A 100K+ Speaker Recognition Corpus and
Open-Set Speaker-Identification Benchmark

Let's Start! See VoxBlink1
The wordcloud is generated by the videos' tags.

About

Important Notice: The released dataset only contains annotation data, including the YouTube links, time stamps and speaker labels. We do not release audio or visual data and it is the user's responsibility to decide whether and how to download the video data and whether their intended purpose with the downloaded data is legal in their country.

10M Utterances

We annotate approximate 10M audio/video segments from videos on YouTube, encompassing various contexts including podcasts, lives, live streaming highlights, etc.

110K+ speakers

Our dataset spans over 15 different language families, boasting multilingual characteristics.

1.6w Hours

The scenarios covered align with real-life situations, and the audio/videos from a single speaker vary over time.

Language Distribution

Explore the lingual characteristics of the VoxBlink2! It's noted that the language labels are derived from the language detection tool of the video tags, so they are not very accurate, just for reference.

# Language Speakers # Language Speakers # Language Speakers
1 English 40000+ 7 Vietnam 1793 13 Japanese 992
2 Portuguese 6227 8 Korean 1544 14 Estonian 725
3 Spanish 6009 9 Italian 1519 15 Norwegian 574
4 Russian 3961 10 French 1503 16 Polish 490
5 Arabic 3467 11 German 1150 17 Tagalog 467
6 Indonesian 1864 12 Turkish 1150 18 Catalan 407

Theme

Explore the Themes of the VoxBlink2!

Publications

Please cite the following if you make use of the dataset.

Yuke Lin , Ming Cheng, Fulin Zhang, Yingying Gao, Shilei Zhang, Ming Li

VoxBlink2: A 100K+ Speaker Recognition Corpus and the Open-Set Speaker-Identification Benchmark, INTERSPEECH2024

Bibtex |  Abstract |  PDF  

Guidance

Build your VoxBlink2

Resource

         Following a similar pipeline like the VoxBlink's, the annotation files can be downloaded through here.
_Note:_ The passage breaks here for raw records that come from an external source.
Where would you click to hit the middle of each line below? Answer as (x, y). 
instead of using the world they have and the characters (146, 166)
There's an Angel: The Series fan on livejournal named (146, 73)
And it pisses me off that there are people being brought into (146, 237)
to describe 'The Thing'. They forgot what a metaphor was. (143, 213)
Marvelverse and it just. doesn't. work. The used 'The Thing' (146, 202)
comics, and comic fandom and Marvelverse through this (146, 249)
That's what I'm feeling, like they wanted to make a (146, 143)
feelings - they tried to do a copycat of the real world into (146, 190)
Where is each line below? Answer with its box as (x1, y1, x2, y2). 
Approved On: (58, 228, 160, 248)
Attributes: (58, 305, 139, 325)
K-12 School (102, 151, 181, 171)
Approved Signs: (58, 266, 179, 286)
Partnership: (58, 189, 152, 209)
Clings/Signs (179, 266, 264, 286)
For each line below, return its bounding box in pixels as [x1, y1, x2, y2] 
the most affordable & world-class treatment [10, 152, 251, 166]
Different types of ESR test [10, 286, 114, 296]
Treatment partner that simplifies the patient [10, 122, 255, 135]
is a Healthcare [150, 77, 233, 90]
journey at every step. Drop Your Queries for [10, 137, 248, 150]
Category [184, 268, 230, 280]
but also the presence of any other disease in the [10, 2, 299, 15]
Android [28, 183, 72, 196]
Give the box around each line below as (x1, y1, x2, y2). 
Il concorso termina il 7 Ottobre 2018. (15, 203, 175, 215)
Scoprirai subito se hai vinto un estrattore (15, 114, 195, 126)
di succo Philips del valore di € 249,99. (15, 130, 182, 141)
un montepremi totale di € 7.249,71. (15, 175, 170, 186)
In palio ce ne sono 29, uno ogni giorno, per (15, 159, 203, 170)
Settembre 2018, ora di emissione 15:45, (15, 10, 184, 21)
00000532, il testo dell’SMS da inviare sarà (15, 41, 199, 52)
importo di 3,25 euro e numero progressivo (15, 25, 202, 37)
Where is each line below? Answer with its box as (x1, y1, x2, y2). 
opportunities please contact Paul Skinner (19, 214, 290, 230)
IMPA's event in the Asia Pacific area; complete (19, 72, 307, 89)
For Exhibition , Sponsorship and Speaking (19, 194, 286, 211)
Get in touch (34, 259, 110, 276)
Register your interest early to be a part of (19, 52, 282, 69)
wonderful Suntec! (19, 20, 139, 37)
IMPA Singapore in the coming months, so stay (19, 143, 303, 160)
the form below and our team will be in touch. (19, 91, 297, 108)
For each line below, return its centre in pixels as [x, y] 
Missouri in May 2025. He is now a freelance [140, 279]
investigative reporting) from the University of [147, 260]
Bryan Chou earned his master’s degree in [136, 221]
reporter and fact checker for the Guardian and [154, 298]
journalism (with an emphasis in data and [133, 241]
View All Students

Apart from annotation files, we also provide the following files:
         1. The meta-informations of videos are saved in ./spk_info, which include upload-time, themes and video tags,etc.
         2. In order to better handle multimodal processing, we provide transcription annotations implemented by Whisper-medium. We will release the ASR predicted transcript with Whisper Large model in the near future.
         3. Different size of speaker models can be downloaded for evaluation , pre-training or leveraging for speaker-related tasks. The largest model performs 0.228% EER on the Vox1-O evaluation set without any post-processing. When incorporating Score-Norm and QMF, 0.17% EER and 0.006% minDCF(ptar=0.01) have been achieved.
         If you find it hard to collect all data, you can make a request on the data resource via Link and we'll decide whether to make an assistance based on your information and purpose.

Execute

         After you download the annotation files, you can follow the guidance in Repo and build your database with vb2_meta.tar.gz. Based on your condition, you can follow the audio-visual or audio-only download recipe to build the corpus.

License

         The open-source resources and the execution scripts are licensed under the CC BY-NC-SA 4.0 for protection. Detailed terms can be found on LICENSE. The license of the model is also CC BY-NC-SA 4.0, no commercial application is allowed, because the model is trained from voxblink2 and voxceleb, in which the data are coming from youtube. If you have some legal concerns of the privacy confliction to use the data, please consult the lawyer in your local region. The metadata provided is accurate as of Feb 2024. We cannot guarantee the availability of videos on the YouTube platform in the future. For YouTube users with concerns regarding their videos' inclusion in our dataset, please contact us via E-mail: 2018302060299@whu.edu.cn or ming.li@whu.edu.cn.

Open-Set Speaker-Identification

         please refer to Repo and follow the guidance for evaluation. Make sure that you have colllected the VoxBlink-clean to obtain the fair results.